Re: Determine group membership for partial sequences
by BrowserUk (Patriarch) on Aug 23, 2007 at 19:47 UTC

    A written description of what the data represents might help us understand the data and perhaps offer a solution to your described problem--assuming one exists.

    The best interpretation I could muster from your description is that the data lines:

    182 196 777 180 197 777

    Means that artifact 182 was found in a higher(or maybe lower, I couldn't decide?) strata than artifact 196,which in turn was in a higher strata than artifact 777. And that a similar relationship exists between the artifacts in the second line. But although artifacts 196 and 197 where definitely both higher than artifact 777, it does not mean they were both at the same level, nor illustrate anything about their relative depths. Same goes for artifacts 182 and 180.

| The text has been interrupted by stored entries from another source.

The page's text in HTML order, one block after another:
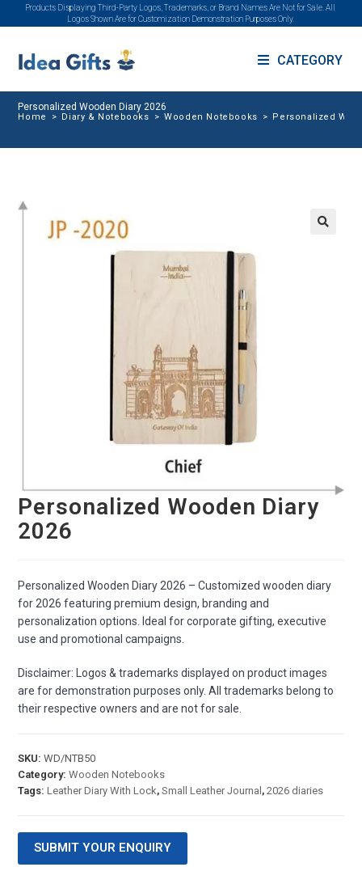
Products Displaying Third-Party Logos, Trademarks, or Brand Names Are Not for Sale. All
Logos Shown Are for Customization Demonstration Purposes Only.
CATEGORY
Personalized Wooden Diary 2026
Home > Diary & Notebooks > Wooden Notebooks > Personalized
Personalized Wooden Diary
2026
Personalized Wooden Diary 2026 – Customized wooden diary
for 2026 featuring premium design, branding and
personalization options. Ideal for corporate gifting, executive
use and promotional campaigns.
Disclaimer: Logos & trademarks displayed on product images
are for demonstration purposes only. All trademarks belong to
their respective owners and are not for sale.
SKU:WD/NTB50
Category:Wooden Notebooks
Tags:Leather Diary With Lock,Small Leather Journal,2026 diaries
SUBMIT YOUR ENQUIRY
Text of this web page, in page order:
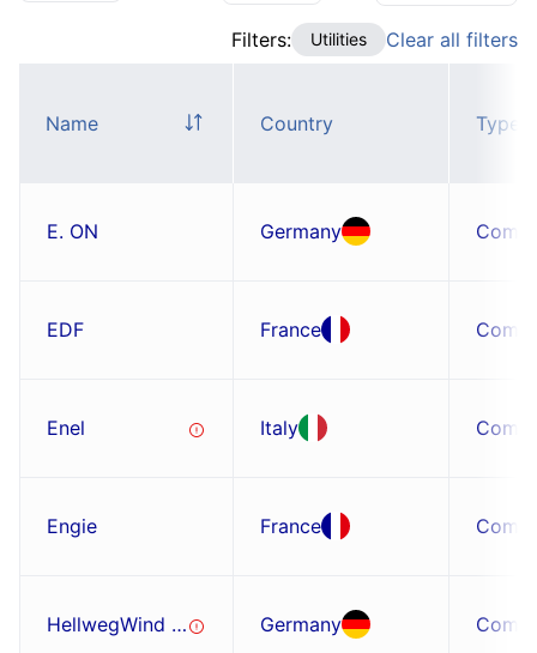
Filters: Utilities Clear all filters
Name Country Type
E. ON Germany
EDF France
Enel Italy
Engie France
HellwegWind GmbH Germany
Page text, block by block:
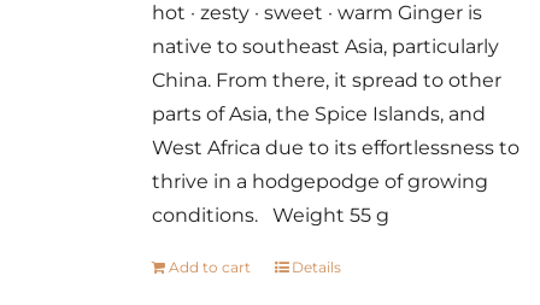
hot · zesty · sweet · warm Ginger is
native to southeast Asia, particularly
China. From there, it spread to other
parts of Asia, the Spice Islands, and
West Africa due to its effortlessness to
thrive in a hodgepodge of growing
conditions. Weight 55 g
Add to cart Details
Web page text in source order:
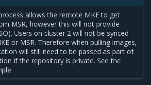
allows the remote MKE to get
MSR, however this will not provide
Users on cluster 2 will not be synced
or MSR. Therefore when pulling images,
will still need to be passed as part of
if the repository is private. See the
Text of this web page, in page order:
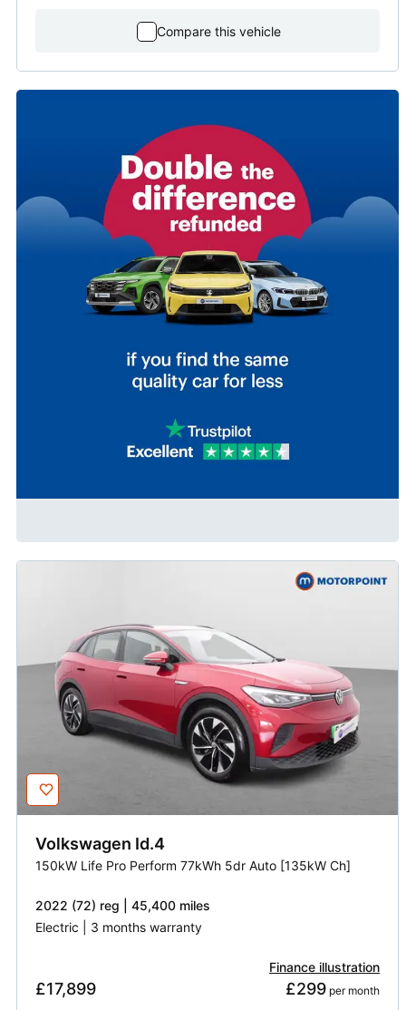
Compare this vehicle
Volkswagen Id.4
150kW Life Pro Perform 77kWh 5dr Auto [135kW Ch]
2022 (72) reg | 45,400 miles
Electric | 3 months warranty
£17,899
Finance illustration
£299 per month
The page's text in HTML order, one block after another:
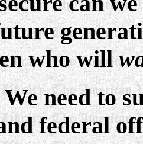
who will
need to
federal
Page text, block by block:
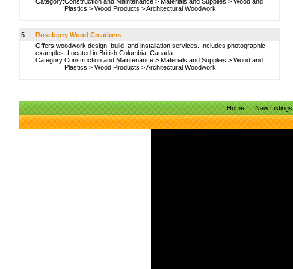
Plastics > Wood Products >Architectural Woodwork
5.
Roseberry Wood Creations
Offers woodwork design, build, and installation services. Includes photographic
examples. Located in British Columbia, Canada.
Category:Construction and Maintenance > Materials and Supplies > Wood and
Plastics > Wood Products >Architectural Woodwork
Home New Listings
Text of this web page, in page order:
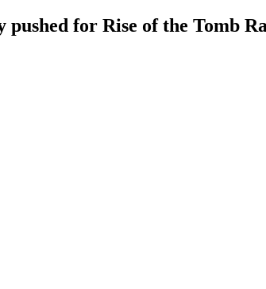
for Rise of the Tomb
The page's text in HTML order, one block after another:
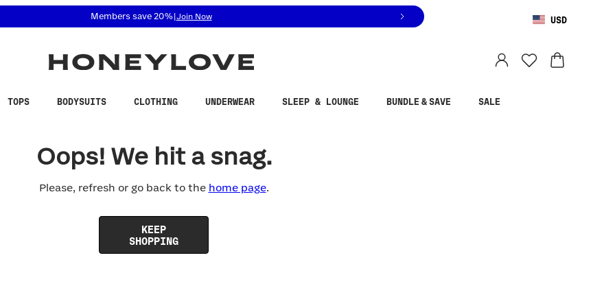
related questions at 855-740-8229.
Members save 20%| Join Now USD
TOPS BODYSUITS CLOTHING UNDERWEAR SLEEP & LOUNGE BUNDLE & SAVE SALE
Oops! We hit a snag.
Please, refresh or go back to the home page.
KEEP
SHOPPING
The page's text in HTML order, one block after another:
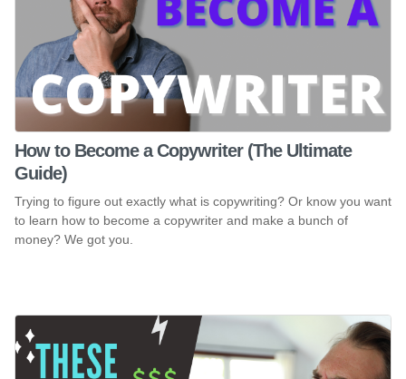
How to Become a Copywriter (The Ultimate
Guide)
Trying to figure out exactly what is copywriting? Or know you want
to learn how to become a copywriter and make a bunch of
money? We got you.
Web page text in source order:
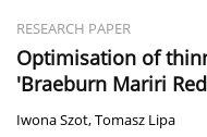
RESEARCH PAPER
Optimisation of
'Braeburn Mariri
Iwona Szot,Tomasz Lipa
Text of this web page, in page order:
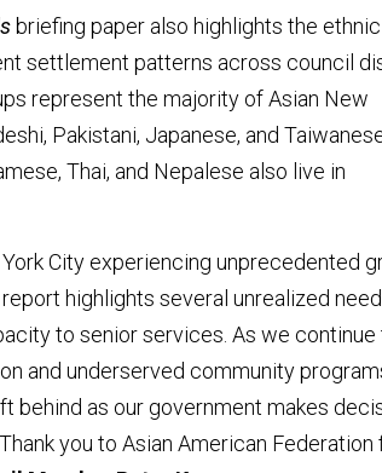
briefing paper also highlights the ethnic
settlement patterns across council
represent the majority of Asian New
Pakistani, Japanese, and
Thai, and Nepalese also live in
City experiencing unprecedented
highlights several unrealized
to senior services. As we continue
and underserved community
behind as our government makes
you to Asian American Federation
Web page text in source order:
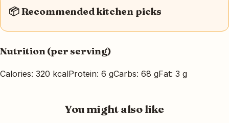
📦 Recommended kitchen picks
Nutrition (per serving)
Calories: 320 kcalProtein: 6 gCarbs: 68 gFat: 3 g
You might also like
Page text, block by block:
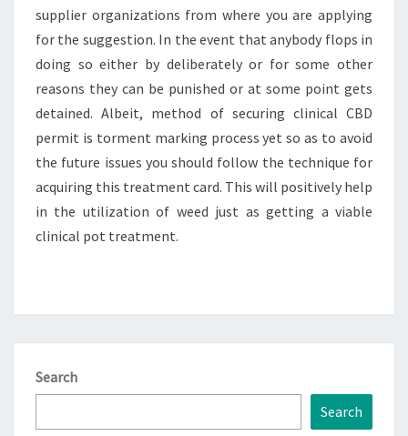
supplier organizations from where you are applying
for the suggestion. In the event that anybody flops in
doing so either by deliberately or for some other
reasons they can be punished or at some point gets
detained. Albeit, method of securing clinical CBD
permit is torment marking process yet so as to avoid
the future issues you should follow the technique for
acquiring this treatment card. This will positively help
in the utilization of weed just as getting a viable
clinical pot treatment.
Search
Search
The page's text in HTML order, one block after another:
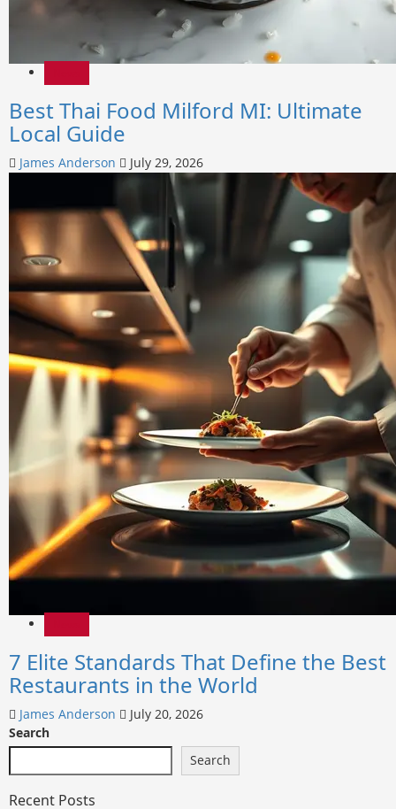
Best Thai Food Milford MI: Ultimate
Local Guide
James Anderson July 29, 2026
7 Elite Standards That Define the Best
Restaurants in the World
James Anderson
July 20, 2026
Search
Search
Recent Posts
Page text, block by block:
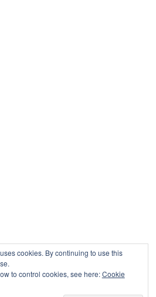
cookies. By continuing to use this
to control cookies, see here:Cookie
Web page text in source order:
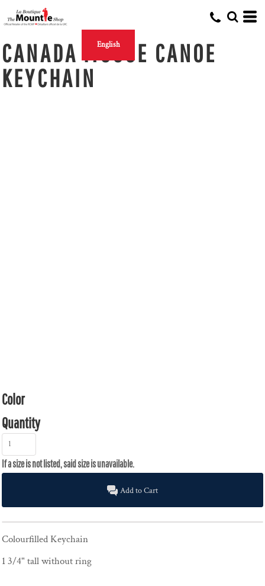
English
CANADA MOOSE CANOE
KEYCHAIN
Color
Quantity
Add to Cart
Colourfilled Keychain
1 3/4" tall without ring

    So from those two lines alone, any of the following (plus many other), relative positionings is possible:

    182 180 182 180 182 180 197 196 196 197 196 182 180 197 196 197 777 777 777 777

    I first thought the purpose of the code was to try and 'sort' the artifacts from top to bottom be resolving all the relative positionings, but the form of the output doesn't seem to bear that out. If that were the case, it would appear to put far too many artifacts at one level?

    My next thought was that the data indicated a physical overlap in the x/y plane. Ie. That some part of artifact 196 physically overlays some part of artifact 777. And the same for 197.

    And that the purpose was to say that all these artifacts were in one part of the dig, (one spatial grouping), and these were grouped in another part of the dig. And there was no overlap between any of the items within those two (or more) groupings.

    That seems more likely, but it would be easier to understand if you said up front what the data actually means.


    Examine what is said, not who speaks -- Silence betokens consent -- Love the truth but pardon error.
    "Science is about questioning the status quo. Questioning authority".
    In the absence of evidence, opinion is indistinguishable from prejudice.